Melissa Clark's impeccable credentials as a food writer are apparent from the very first page of In the Kitchen with A Good Appetite (Hyperion, $27.95), the latest of her 29 published cookbooks. A natural storyteller with a well-cultivated taste for her subject matter, Brooklyn-based Clark provides readers with a flavor of life with her family, friends, husband and young daughter. As a youth, she spent many a summer holiday traveling with family in France. Cuisine and vacation were always linked as they sought out the culinary delights of Michelin-starred restaurants.
In her books and popular weekly New York Times column ("A Good Appetite"), Clark writes with a breezy style as she shares her experiences -- everything from anecdotes about family dining traditions to local farmers' market discoveries to surviving kitchen mishaps.
Clark's fondness for dessert and early willingness to try a wide range of foods, including garlicky steamed mussels and raw Tuscan kale salad with chilies and pecorino, is apparent.
In the Kitchen with A Good Appetite includes a collection of some 150 sophisticated but workable recipes -- most of them making their first appearance in print. Alas, there are no full-color food photos to drool over. But tantalizing recipes for breakfast fare, fish, cheese, fried dishes and pies, among others, offer plenty to put one's salivary glands into high gear. A case in point is Clark's delicious recipe under Holiday Food for Triple Chocolate Trifle with Raspberries.
Other topics include ways to bolster confidence by improvising in the kitchen, easy weeknight dinner suggestions, how to involve children in family meal preparation and tips for updating year-round recipes by using seasonal produce.
Clark also puts an intriguing spin on barley soup, a perfect winter favorite that's often mundane. She does it with a disarming addition of spices, chicken, sweet potato and spinach. It's a winning combination that results in a nicely textured broth brimming with bold flavors.
Who would have thought barley soup could be so good?
SPICY CHICKEN BARLEY SOUP WITH SWEET POTATOES AND SPINACH
(Serves 6 to 8)
3 T extra-virgin olive oil
1 Spanish onion, chopped
1 tsp. kosher salt, plus more to taste
1/2 tsp. sweet paprika
1/4 tsp. ground cinnamon
1/4 tsp. chili powder
1/4 tsp. ground coriander
1/4 tsp. freshly ground black pepper
Pinch cayenne
1 T tomato paste
3 garlic cloves, chopped
6 C low-sodium or good homemade chicken broth
1 C pearled barley, rinsed well
1 sweet potato, peeled and diced
12 oz. boneless, skinless chicken breasts or thighs, cut into bite-size pieces
5 oz. (1 bag) fresh baby spinach
1/2 C chopped fresh cilantro or mint
1 T freshly squeezed lemon juice
Lemon wedges, for serving
Heat the oil in a large soup pot over high heat. Add the onion and salt and saute until limp, about 3 minutes. Add all the spices and saute until fragrant, about 2 minutes. Add the tomato paste and saute for another minute, until darkened but not burned. (If the tomato paste gets dark too quickly, lower the heat.)
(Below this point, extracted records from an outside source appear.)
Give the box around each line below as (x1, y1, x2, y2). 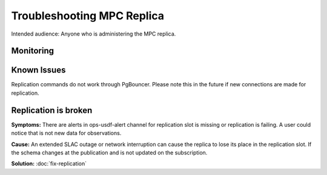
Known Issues (11, 65, 66, 75)
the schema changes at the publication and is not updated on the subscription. (11, 148, 208, 156)
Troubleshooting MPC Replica (11, 9, 165, 22)
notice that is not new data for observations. (11, 130, 122, 137)
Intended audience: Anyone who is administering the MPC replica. (11, 30, 176, 37)
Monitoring (11, 46, 54, 56)
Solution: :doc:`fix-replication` (11, 160, 87, 167)
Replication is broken (11, 105, 93, 115)

Add the garlic and continue to saute for 1 minute longer.
Return the heat to high if you lowered it, then add the broth, 2 cups water and the barley to the pot. Bring to a boil and let simmer for 30 minutes. add the sweet potato and continue to cook until the barley and sweet potato are soft, about 30 minutes to an hour more, adding more water to the pot if necessary (it should not get too thick; this is soup, not stew). Add the chicken, partially cover the pot, lower the heat to medium-low, and simmer for 10 minutes.
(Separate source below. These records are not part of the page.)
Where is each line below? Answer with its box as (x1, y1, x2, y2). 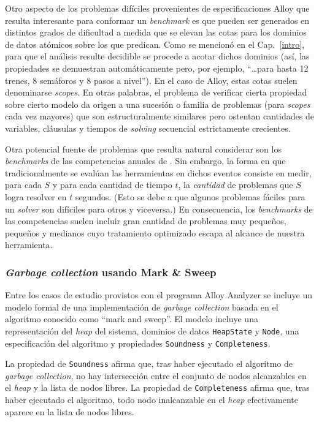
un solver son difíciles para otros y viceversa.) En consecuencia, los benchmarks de (5, 202, 313, 215)
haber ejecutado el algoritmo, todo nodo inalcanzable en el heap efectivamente (5, 393, 298, 406)
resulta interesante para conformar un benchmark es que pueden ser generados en (5, 13, 310, 26)
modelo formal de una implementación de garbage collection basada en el (5, 300, 279, 313)
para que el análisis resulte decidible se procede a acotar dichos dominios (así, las (5, 50, 310, 62)
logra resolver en (5, 190, 67, 203)
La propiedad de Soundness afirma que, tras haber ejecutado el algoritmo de (5, 357, 293, 370)
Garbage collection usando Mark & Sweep (5, 264, 217, 279)

Add the spinach and cilantro or mint to the pot and continue simmering until the spinach is wilted, about 5 minutes longer. Stir in the lemon juice and more salt if desired. Serve garnished with cilantro or mint and lemon wedges. Note: If your chicken broth is on the salty side, reduce the salt to one-half teaspoon to start. You can always add more salt later.